Data extracted from a collection
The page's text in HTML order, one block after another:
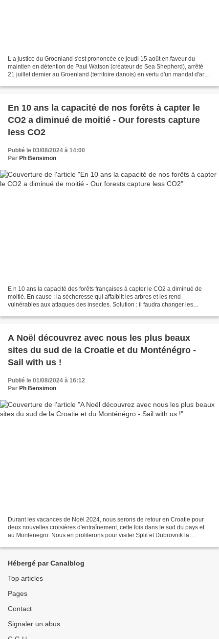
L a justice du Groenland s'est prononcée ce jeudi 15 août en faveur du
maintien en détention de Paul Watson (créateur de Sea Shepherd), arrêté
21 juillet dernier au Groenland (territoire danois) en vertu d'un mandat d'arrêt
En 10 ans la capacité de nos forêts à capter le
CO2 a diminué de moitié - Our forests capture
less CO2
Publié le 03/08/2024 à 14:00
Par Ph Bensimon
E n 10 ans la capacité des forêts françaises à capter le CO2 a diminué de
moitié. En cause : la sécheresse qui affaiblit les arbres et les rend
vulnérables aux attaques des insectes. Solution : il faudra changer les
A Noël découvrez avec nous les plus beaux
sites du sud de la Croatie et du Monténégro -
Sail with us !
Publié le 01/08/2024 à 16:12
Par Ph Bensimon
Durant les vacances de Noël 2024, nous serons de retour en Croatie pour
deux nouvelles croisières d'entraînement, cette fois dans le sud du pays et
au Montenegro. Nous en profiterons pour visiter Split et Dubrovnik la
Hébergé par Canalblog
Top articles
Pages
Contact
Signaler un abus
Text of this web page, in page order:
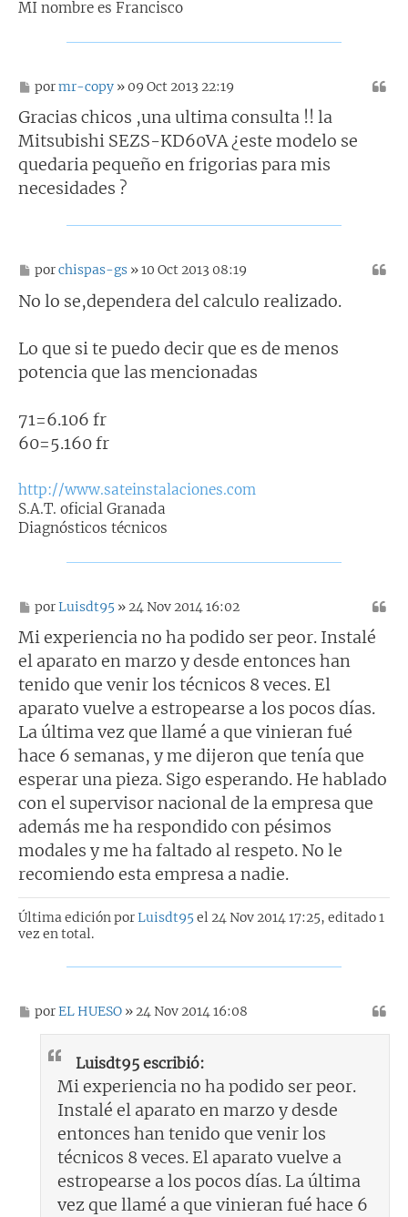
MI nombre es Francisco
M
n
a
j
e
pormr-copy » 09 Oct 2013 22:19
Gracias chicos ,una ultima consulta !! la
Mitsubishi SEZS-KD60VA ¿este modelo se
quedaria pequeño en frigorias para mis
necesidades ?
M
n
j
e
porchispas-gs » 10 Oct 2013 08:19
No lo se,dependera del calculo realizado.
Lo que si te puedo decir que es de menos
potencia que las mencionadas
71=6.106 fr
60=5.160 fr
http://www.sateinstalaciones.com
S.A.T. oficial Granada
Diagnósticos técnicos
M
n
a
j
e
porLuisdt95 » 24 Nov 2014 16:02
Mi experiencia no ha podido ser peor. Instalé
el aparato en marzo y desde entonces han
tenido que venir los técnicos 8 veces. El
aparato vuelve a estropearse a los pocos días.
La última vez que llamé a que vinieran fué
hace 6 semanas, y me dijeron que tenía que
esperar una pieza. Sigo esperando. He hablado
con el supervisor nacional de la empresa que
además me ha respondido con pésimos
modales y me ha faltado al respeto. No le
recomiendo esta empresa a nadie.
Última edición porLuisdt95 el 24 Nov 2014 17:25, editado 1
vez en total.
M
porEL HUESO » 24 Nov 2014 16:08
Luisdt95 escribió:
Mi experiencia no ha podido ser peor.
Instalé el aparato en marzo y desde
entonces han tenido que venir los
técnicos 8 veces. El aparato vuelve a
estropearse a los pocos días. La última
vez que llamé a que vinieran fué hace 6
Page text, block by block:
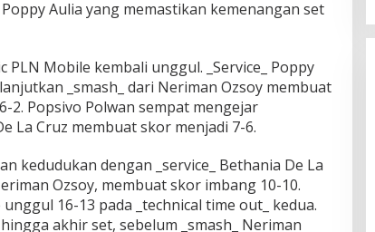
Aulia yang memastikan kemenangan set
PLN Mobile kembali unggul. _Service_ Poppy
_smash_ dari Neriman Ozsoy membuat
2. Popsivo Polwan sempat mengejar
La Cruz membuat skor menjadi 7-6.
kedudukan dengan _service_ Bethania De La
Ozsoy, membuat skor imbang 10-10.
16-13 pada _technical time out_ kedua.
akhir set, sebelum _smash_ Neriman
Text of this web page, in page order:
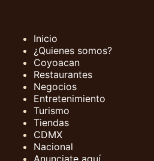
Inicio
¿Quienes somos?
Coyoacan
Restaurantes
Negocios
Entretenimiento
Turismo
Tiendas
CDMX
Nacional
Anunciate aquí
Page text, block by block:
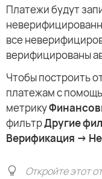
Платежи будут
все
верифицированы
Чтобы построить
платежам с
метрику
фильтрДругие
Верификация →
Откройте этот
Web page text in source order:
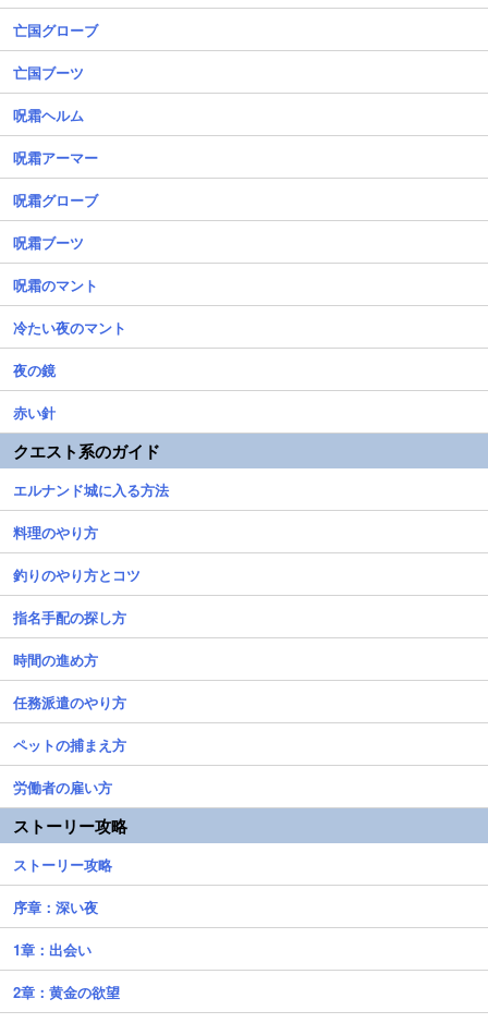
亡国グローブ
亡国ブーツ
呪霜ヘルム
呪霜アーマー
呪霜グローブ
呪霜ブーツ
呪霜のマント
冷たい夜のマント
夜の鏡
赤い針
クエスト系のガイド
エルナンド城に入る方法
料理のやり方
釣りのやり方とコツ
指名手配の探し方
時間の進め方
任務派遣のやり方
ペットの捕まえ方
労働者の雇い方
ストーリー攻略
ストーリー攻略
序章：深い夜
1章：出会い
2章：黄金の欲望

● Your objective
The data shown above must be printed again exactly, with no images included.

● Written solution
The page's text in HTML order, one block after another:
L a justice du Groenland s'est prononcée ce jeudi 15 août en faveur du
maintien en détention de Paul Watson (créateur de Sea Shepherd), arrêté
21 juillet dernier au Groenland (territoire danois) en vertu d'un mandat d'arrêt
En 10 ans la capacité de nos forêts à capter le
CO2 a diminué de moitié - Our forests capture
less CO2
Publié le 03/08/2024 à 14:00
Par Ph Bensimon
E n 10 ans la capacité des forêts françaises à capter le CO2 a diminué de
moitié. En cause : la sécheresse qui affaiblit les arbres et les rend
vulnérables aux attaques des insectes. Solution : il faudra changer les
A Noël découvrez avec nous les plus beaux
sites du sud de la Croatie et du Monténégro -
Sail with us !
Publié le 01/08/2024 à 16:12
Par Ph Bensimon
Durant les vacances de Noël 2024, nous serons de retour en Croatie pour
deux nouvelles croisières d'entraînement, cette fois dans le sud du pays et
au Montenegro. Nous en profiterons pour visiter Split et Dubrovnik la
Hébergé par Canalblog
Top articles
Pages
Contact
Signaler un abus
Text of this web page, in page order:
MI nombre es Francisco
M
n
a
j
e
pormr-copy » 09 Oct 2013 22:19
Gracias chicos ,una ultima consulta !! la
Mitsubishi SEZS-KD60VA ¿este modelo se
quedaria pequeño en frigorias para mis
necesidades ?
M
n
j
e
porchispas-gs » 10 Oct 2013 08:19
No lo se,dependera del calculo realizado.
Lo que si te puedo decir que es de menos
potencia que las mencionadas
71=6.106 fr
60=5.160 fr
http://www.sateinstalaciones.com
S.A.T. oficial Granada
Diagnósticos técnicos
M
n
a
j
e
porLuisdt95 » 24 Nov 2014 16:02
Mi experiencia no ha podido ser peor. Instalé
el aparato en marzo y desde entonces han
tenido que venir los técnicos 8 veces. El
aparato vuelve a estropearse a los pocos días.
La última vez que llamé a que vinieran fué
hace 6 semanas, y me dijeron que tenía que
esperar una pieza. Sigo esperando. He hablado
con el supervisor nacional de la empresa que
además me ha respondido con pésimos
modales y me ha faltado al respeto. No le
recomiendo esta empresa a nadie.
Última edición porLuisdt95 el 24 Nov 2014 17:25, editado 1
vez en total.
M
porEL HUESO » 24 Nov 2014 16:08
Luisdt95 escribió:
Mi experiencia no ha podido ser peor.
Instalé el aparato en marzo y desde
entonces han tenido que venir los
técnicos 8 veces. El aparato vuelve a
estropearse a los pocos días. La última
vez que llamé a que vinieran fué hace 6
Page text, block by block:
Aulia yang memastikan kemenangan set
PLN Mobile kembali unggul. _Service_ Poppy
_smash_ dari Neriman Ozsoy membuat
2. Popsivo Polwan sempat mengejar
La Cruz membuat skor menjadi 7-6.
kedudukan dengan _service_ Bethania De La
Ozsoy, membuat skor imbang 10-10.
16-13 pada _technical time out_ kedua.
akhir set, sebelum _smash_ Neriman
Text of this web page, in page order:
Inicio
¿Quienes somos?
Coyoacan
Restaurantes
Negocios
Entretenimiento
Turismo
Tiendas
CDMX
Nacional
Anunciate aquí
Page text, block by block:
Платежи будут
все
верифицированы
Чтобы построить
платежам с
метрику
фильтрДругие
Верификация →
Откройте этот
Web page text in source order:
亡国グローブ
亡国ブーツ
呪霜ヘルム
呪霜アーマー
呪霜グローブ
呪霜ブーツ
呪霜のマント
冷たい夜のマント
夜の鏡
赤い針
クエスト系のガイド
エルナンド城に入る方法
料理のやり方
釣りのやり方とコツ
指名手配の探し方
時間の進め方
任務派遣のやり方
ペットの捕まえ方
労働者の雇い方
ストーリー攻略
ストーリー攻略
序章：深い夜
1章：出会い
2章：黄金の欲望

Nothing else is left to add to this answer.